Report back every line from the entries below in which the word "errors" occurs.

## Stored items from a collection
++++++++++++++++++++

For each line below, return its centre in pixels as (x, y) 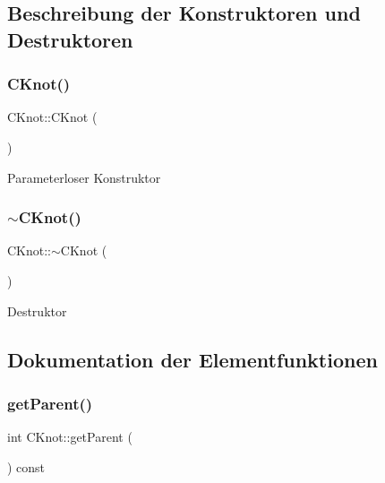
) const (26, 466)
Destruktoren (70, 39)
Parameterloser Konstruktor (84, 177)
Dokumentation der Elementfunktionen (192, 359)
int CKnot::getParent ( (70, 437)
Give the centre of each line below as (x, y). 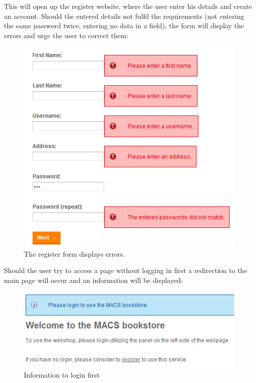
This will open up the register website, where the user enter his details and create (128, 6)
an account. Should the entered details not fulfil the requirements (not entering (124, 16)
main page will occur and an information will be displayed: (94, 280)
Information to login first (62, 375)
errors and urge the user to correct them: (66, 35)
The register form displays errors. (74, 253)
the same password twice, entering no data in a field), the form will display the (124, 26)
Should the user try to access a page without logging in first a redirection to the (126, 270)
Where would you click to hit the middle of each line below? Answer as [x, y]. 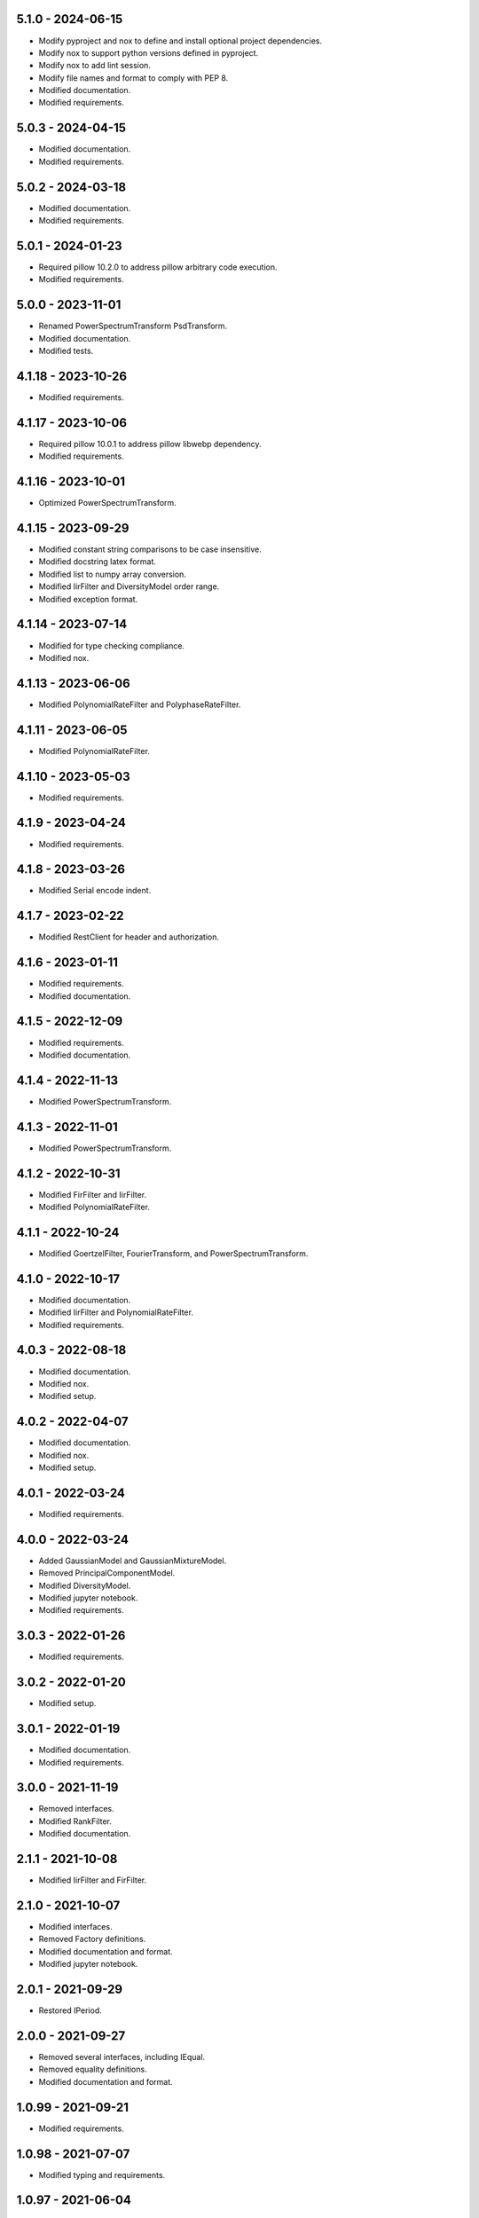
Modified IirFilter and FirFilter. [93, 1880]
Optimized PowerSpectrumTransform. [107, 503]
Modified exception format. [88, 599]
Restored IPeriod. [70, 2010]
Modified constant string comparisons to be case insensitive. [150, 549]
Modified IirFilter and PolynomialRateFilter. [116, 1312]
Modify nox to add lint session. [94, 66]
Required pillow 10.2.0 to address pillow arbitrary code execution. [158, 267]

++++++++++++++++++++

## OUTPUT
errors and urge the user to correct them: (66, 35)
The register form displays errors. (74, 253)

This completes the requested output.